Enhanced superconductivity observed after oxygen irradiation.

Identification of Kondo behavior due to paramagnetic defects.

Negative-curvature resistivity linked to charge liberation.

Abstract

We followed the evolution of the normal and superconducting properties of Al thin films after each session of various successive oxygen irradiations at ambient temperature. Such irradiated films, similar to the granular ones, exhibit enhanced superconductivity, Kondo behavior and negative-curvature resistivity. Two distinct roles of oxygen are identified: as a damage-causing projectile and as an implanted oxidizing agent. The former gives rise to the processes involved in the conventional recovery stages.

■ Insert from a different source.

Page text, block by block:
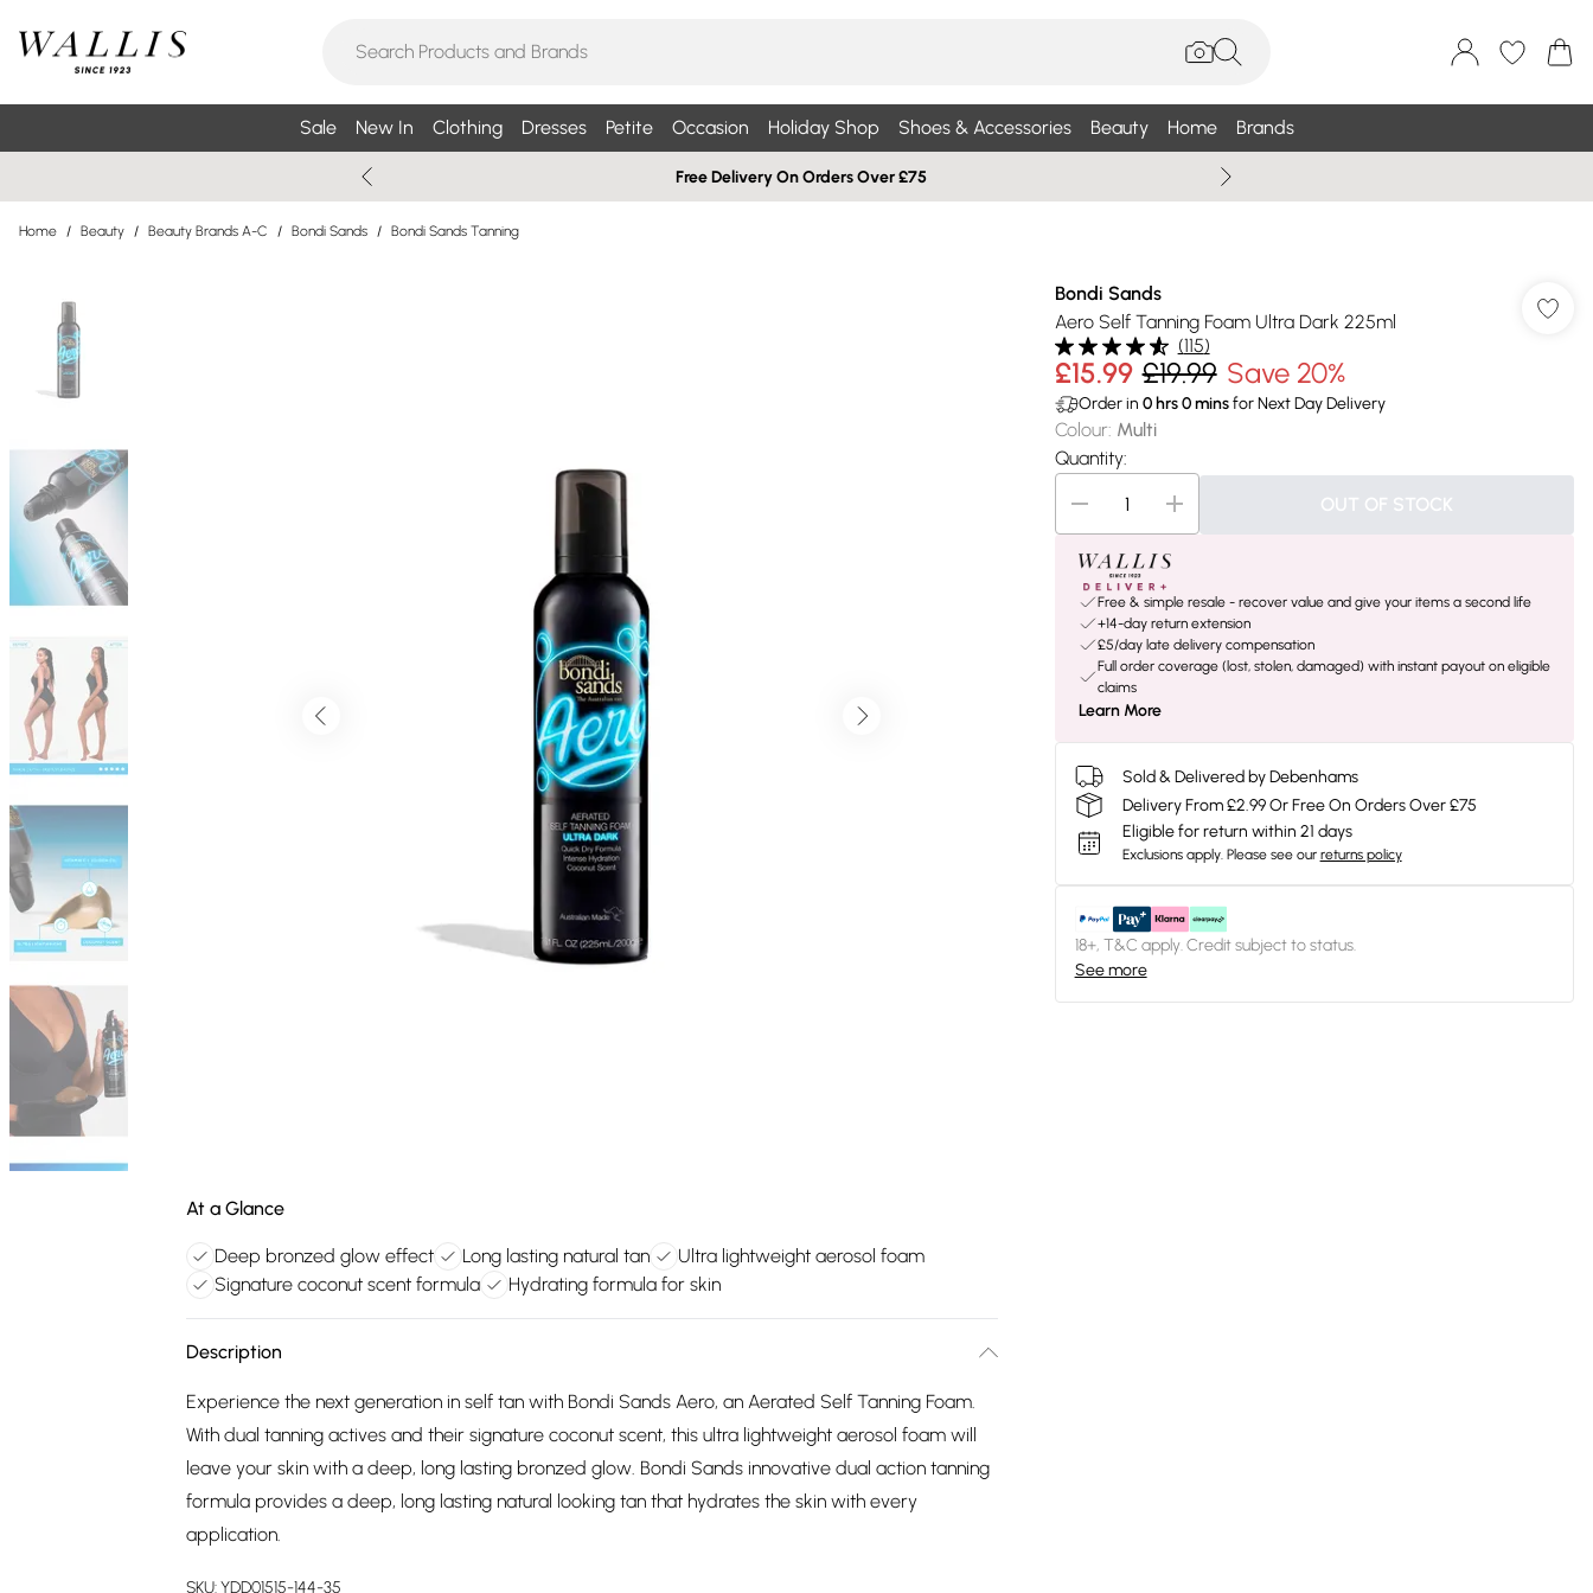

The latter, considered within the context of the Cabrera-Mott model, gives rise to a multistep process which involves charges transfer and creation of stabilized vacancies and charged defects. Based on the outcome of this multistep process, we consider (i) the negative curvature resistivity as a manifestation of a thermally-assisted liberation of trapped electric charges, (ii) the Kondo contribution as a spin-flip scattering from paramagnetic, color-center-type defects, and (iii) the enhancement of T_{c} as being due to a lattice softening facilitated by the stabilized defects and vacancies. The similarity in the phase diagrams of granular and irradiated films as well as the aging effects are discussed along the same line of reasoning.